Ce concept date du VIème siècle avant Jésus-Christ. Il a permis à Clisthène de mettre en place un nouveau partage du pouvoir, plus équitable et surtout moins créateur de haine. La démocratie existait déjà à Athènes avant cette réforme, mais elle était régulièrement mise à l’épreuve. Les factions reflétaient les classes sociales, les origines géographiques. L’isonomie est un système complexe, mais qui permet une bien meilleure représentation démocratique. Il s’agit d’organiser les élections par “tribu”, chaque tribu étant elle même composée de petites unités géographiques, des quartiers ou des villages, nommés dèmes. Au sein d’une tribu, les dèmes sont disjoints et répartis sur le territoire. Les dix élus de chaque tribu représentent donc un échantillonnage pertinent des composantes sociales, culturelles et économiques de la société, au contraire des députés d’un arrondissement, d’une commune, d’une région ou d’un état  qui ont été élus par une majorité locale de même niveau de richesse, de même langue, de même religion.

Pour notre république universelle, il faut concevoir un système équivalent, qui permette de balayer les communautarismes. Je songe à des tribus régionales et planétaires, associant des communes (au sens de mon livre) de différentes régions et des cinq continents.

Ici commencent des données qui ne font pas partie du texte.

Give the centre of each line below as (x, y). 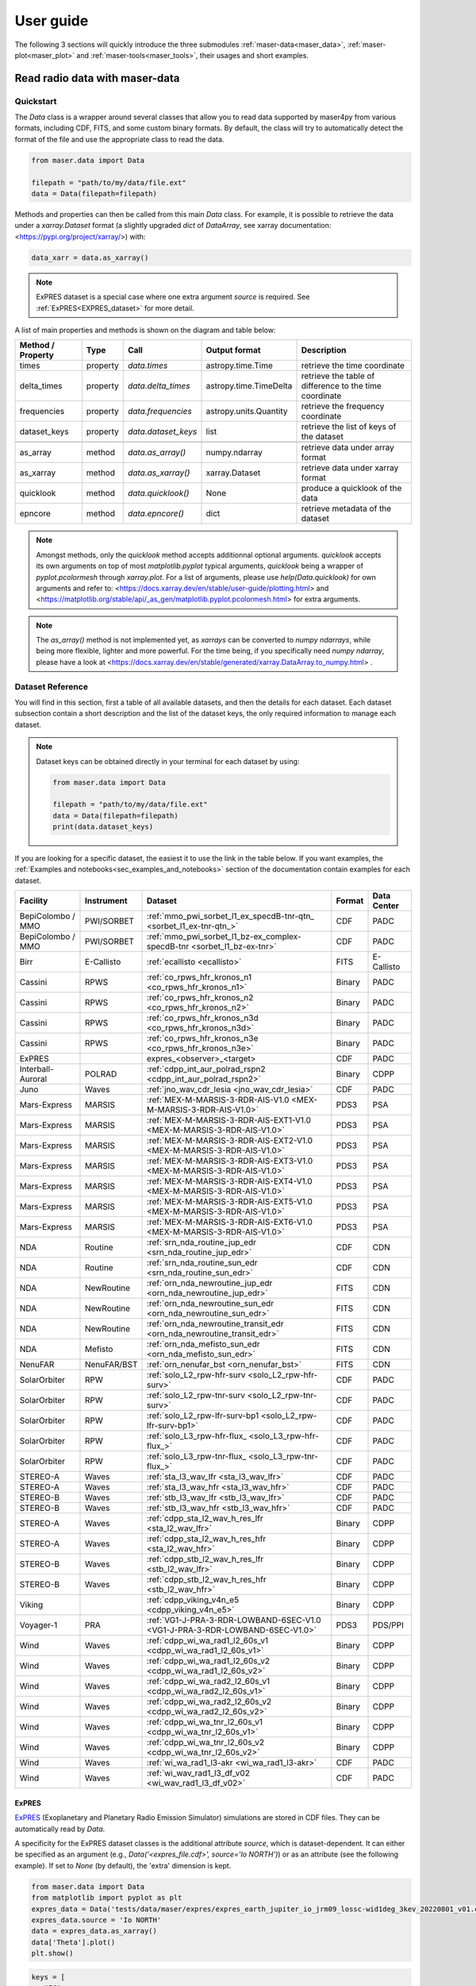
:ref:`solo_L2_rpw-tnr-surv (196, 1396)
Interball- (37, 1069)
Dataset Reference (52, 686)
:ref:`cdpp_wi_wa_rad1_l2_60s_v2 (209, 1661)
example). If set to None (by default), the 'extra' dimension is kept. (123, 1865)
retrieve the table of (338, 376)
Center (386, 906)
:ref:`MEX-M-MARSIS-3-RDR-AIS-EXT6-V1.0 (230, 1222)

Ces communes seraient jumelées, avec des échanges culturels, des échanges d’étudiants. Les assemblées régionales seraient composés de représentants des tribus régionales, plutôt que des communes et l’assemblée mondiale de représentant de tribus planétaires. Ce système est complexe, mais rendu obligatoire, il constituerait un investissement, en nous permettant d’éviter de favoriser des partis religieux ou nationalistes, toujours réactionnaires, jamais constructifs.

Babel

Selon la bible, l’orgueil des hommes a été puni en les divisant par une multitude de langues. C’est probablement l’isolement des groupes de populations qui leur a fait développer des moyens de communication séparés, et créé peu à peu, tous ces langages différents.  Pour les échanges entre les groupes, on a souvent créé une langue véhiculaire, faite de parts plus ou moins importantes des langues d’origine. Le latin, l’anglais, le français, l’espagnol, langues de peuples colonisateurs, ont également joué ce rôle.

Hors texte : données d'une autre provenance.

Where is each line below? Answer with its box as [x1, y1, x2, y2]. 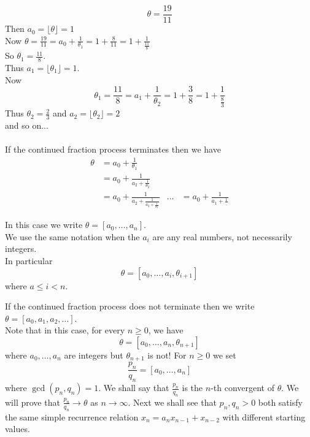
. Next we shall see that [128, 395, 217, 408]
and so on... [5, 119, 48, 132]
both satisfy [258, 395, 303, 408]
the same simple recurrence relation [5, 410, 139, 423]
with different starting [222, 410, 306, 423]
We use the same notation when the [5, 230, 140, 243]
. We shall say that [98, 381, 169, 394]
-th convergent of [211, 381, 274, 394]

Au XIXème siècle, s’est développée la théorie des nations, associée à une langue. La langue devient alors obligatoire pour tous les membres de ces nations ; son usage s’arrête abstraitement aux frontières, non moins abstraites, de cette nation. Les citoyens de chaque nation se sont alors sentis différents de part et d’autre de cette frontière, parce que la langue qui gouvernait leurs échanges les séparait matériellement.

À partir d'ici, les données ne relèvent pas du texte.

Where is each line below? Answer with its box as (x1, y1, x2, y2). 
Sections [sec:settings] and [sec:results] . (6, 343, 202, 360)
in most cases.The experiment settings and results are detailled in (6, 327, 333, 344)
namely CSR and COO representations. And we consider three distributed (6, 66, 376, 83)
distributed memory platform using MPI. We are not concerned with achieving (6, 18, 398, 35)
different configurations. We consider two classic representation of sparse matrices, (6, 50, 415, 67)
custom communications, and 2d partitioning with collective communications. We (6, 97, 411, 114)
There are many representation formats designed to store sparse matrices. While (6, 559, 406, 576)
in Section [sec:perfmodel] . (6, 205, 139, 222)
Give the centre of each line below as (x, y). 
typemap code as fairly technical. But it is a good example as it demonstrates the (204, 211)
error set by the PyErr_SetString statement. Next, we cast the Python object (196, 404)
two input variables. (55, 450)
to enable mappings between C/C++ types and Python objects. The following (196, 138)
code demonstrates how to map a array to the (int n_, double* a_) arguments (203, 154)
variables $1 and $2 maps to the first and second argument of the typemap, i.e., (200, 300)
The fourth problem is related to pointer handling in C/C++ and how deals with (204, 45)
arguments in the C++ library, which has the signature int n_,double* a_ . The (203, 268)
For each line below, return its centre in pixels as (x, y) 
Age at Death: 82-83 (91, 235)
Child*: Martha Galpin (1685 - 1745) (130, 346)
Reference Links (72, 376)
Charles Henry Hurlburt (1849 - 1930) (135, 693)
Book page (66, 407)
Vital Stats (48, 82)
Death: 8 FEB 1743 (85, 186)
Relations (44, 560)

Cette division selon les langues a alors nourrit les concepts de nations et de peuples développés comme celui d’un individu unique, avec son caractère, ses qualités et ses défauts, ses droits à disposer de lui-même. C’est ce concept qui a permis de passer des guerres des princes aux guerres entre nations, qui sont vite devenues une guerre mondiale. C’est toujours ce concept qui nourrit les guerres des Balkans comme la montée des extrêmes droites dans tous les pays développés. Lorsque à la différence de langue s’additionne la différence de religion, l’opposition est totale. Sur un territoire limité comme celui du moyen orient, la haine s’exacerbe entre des “peuples”artificiellement séparés.

A Babel, l’orgueil des hommes a été puni en étant transformé en orgueil collectif, l’orgueil terrible des nations.

Il est possible de faire de ces divisions une richesse, et de transformer le conflit des affirmations individuelles en amour, mais ce serait une révolution encore plus importante que celle de la tour de Babel.